Prompt – What you return should match the listing exactly, minus its images.

Recorded data –
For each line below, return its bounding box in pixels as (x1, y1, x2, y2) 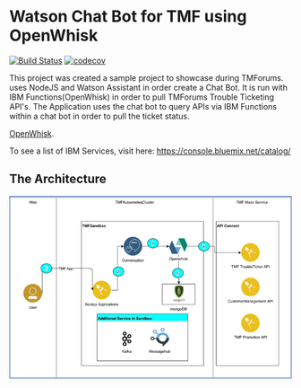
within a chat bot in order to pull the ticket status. (9, 110, 190, 121)
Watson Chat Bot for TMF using (9, 6, 247, 27)
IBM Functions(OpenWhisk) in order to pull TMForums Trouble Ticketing (9, 92, 275, 102)
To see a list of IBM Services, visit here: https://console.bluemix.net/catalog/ (9, 145, 291, 156)
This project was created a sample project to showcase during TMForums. (9, 72, 284, 83)
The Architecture (9, 172, 107, 187)
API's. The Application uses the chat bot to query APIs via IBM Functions (9, 101, 278, 111)
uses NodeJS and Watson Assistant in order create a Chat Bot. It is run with (9, 82, 288, 93)
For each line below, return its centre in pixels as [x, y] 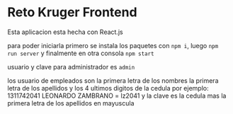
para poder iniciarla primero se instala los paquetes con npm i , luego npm [113, 45]
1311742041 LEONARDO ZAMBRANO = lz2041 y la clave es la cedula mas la [117, 96]
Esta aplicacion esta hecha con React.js [65, 32]
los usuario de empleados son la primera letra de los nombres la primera [113, 80]
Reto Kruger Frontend [72, 12]
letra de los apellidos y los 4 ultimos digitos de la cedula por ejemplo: [108, 88]
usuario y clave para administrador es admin [71, 67]
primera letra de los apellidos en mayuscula [71, 103]
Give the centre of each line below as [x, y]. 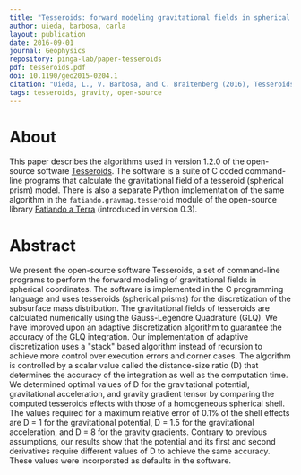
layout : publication [48, 34]
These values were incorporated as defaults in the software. [120, 461]
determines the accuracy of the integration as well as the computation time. [149, 375]
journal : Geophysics [48, 51]
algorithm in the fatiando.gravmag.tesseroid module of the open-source [143, 200]
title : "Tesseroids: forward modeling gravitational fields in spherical [150, 17]
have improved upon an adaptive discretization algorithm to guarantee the [146, 327]
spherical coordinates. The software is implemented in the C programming [146, 289]
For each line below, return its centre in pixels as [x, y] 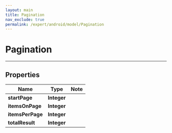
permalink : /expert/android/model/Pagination [55, 24]
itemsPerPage [25, 114]
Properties [23, 75]
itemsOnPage [25, 106]
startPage [20, 98]
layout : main [19, 10]
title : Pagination [25, 15]
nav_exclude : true [25, 19]
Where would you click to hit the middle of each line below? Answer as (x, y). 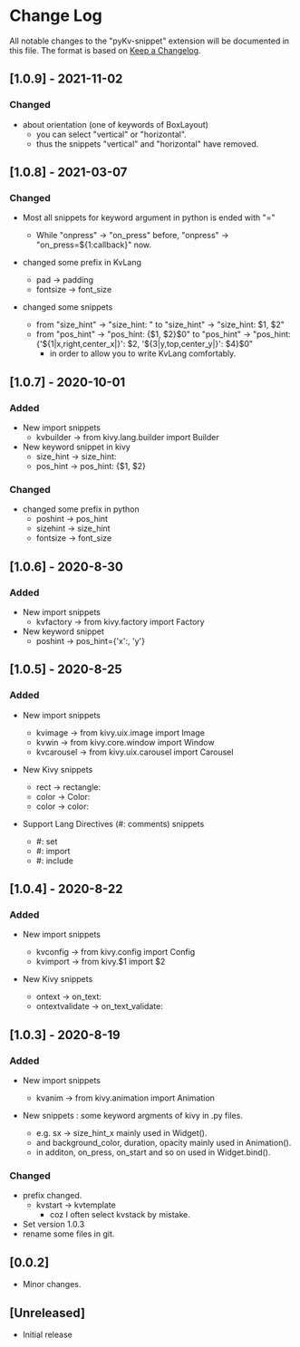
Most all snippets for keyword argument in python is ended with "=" (149, 217)
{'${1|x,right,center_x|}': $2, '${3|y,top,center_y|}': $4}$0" (145, 344)
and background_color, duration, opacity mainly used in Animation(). (164, 1143)
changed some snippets (68, 307)
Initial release (47, 1334)
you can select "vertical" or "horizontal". (111, 134)
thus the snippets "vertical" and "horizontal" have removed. (147, 144)
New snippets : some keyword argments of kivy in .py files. (132, 1116)
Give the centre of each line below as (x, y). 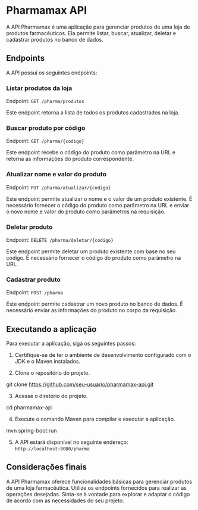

Response –
For each line below, return its bounding box in pixels as (x1, y1, x2, y2) 
within a chat bot in order to pull the ticket status. (9, 110, 190, 121)
Watson Chat Bot for TMF using (9, 6, 247, 27)
IBM Functions(OpenWhisk) in order to pull TMForums Trouble Ticketing (9, 92, 275, 102)
To see a list of IBM Services, visit here: https://console.bluemix.net/catalog/ (9, 145, 291, 156)
This project was created a sample project to showcase during TMForums. (9, 72, 284, 83)
The Architecture (9, 172, 107, 187)
API's. The Application uses the chat bot to query APIs via IBM Functions (9, 101, 278, 111)
uses NodeJS and Watson Assistant in order create a Chat Bot. It is run with (9, 82, 288, 93)
For each line below, return its centre in pixels as [x, y] 
para poder iniciarla primero se instala los paquetes con npm i , luego npm [113, 45]
1311742041 LEONARDO ZAMBRANO = lz2041 y la clave es la cedula mas la [117, 96]
Esta aplicacion esta hecha con React.js [65, 32]
los usuario de empleados son la primera letra de los nombres la primera [113, 80]
Reto Kruger Frontend [72, 12]
letra de los apellidos y los 4 ultimos digitos de la cedula por ejemplo: [108, 88]
usuario y clave para administrador es admin [71, 67]
primera letra de los apellidos en mayuscula [71, 103]
Give the centre of each line below as [x, y]. 
layout : publication [48, 34]
These values were incorporated as defaults in the software. [120, 461]
determines the accuracy of the integration as well as the computation time. [149, 375]
journal : Geophysics [48, 51]
algorithm in the fatiando.gravmag.tesseroid module of the open-source [143, 200]
title : "Tesseroids: forward modeling gravitational fields in spherical [150, 17]
have improved upon an adaptive discretization algorithm to guarantee the [146, 327]
spherical coordinates. The software is implemented in the C programming [146, 289]
For each line below, return its centre in pixels as [x, y] 
permalink : /expert/android/model/Pagination [55, 24]
itemsPerPage [25, 114]
Properties [23, 75]
itemsOnPage [25, 106]
startPage [20, 98]
layout : main [19, 10]
title : Pagination [25, 15]
nav_exclude : true [25, 19]
Where would you click to hit the middle of each line below? Answer as (x, y). 
Most all snippets for keyword argument in python is ended with "=" (149, 217)
{'${1|x,right,center_x|}': $2, '${3|y,top,center_y|}': $4}$0" (145, 344)
and background_color, duration, opacity mainly used in Animation(). (164, 1143)
changed some snippets (68, 307)
Initial release (47, 1334)
you can select "vertical" or "horizontal". (111, 134)
thus the snippets "vertical" and "horizontal" have removed. (147, 144)
New snippets : some keyword argments of kivy in .py files. (132, 1116)
Give the centre of each line below as (x, y). 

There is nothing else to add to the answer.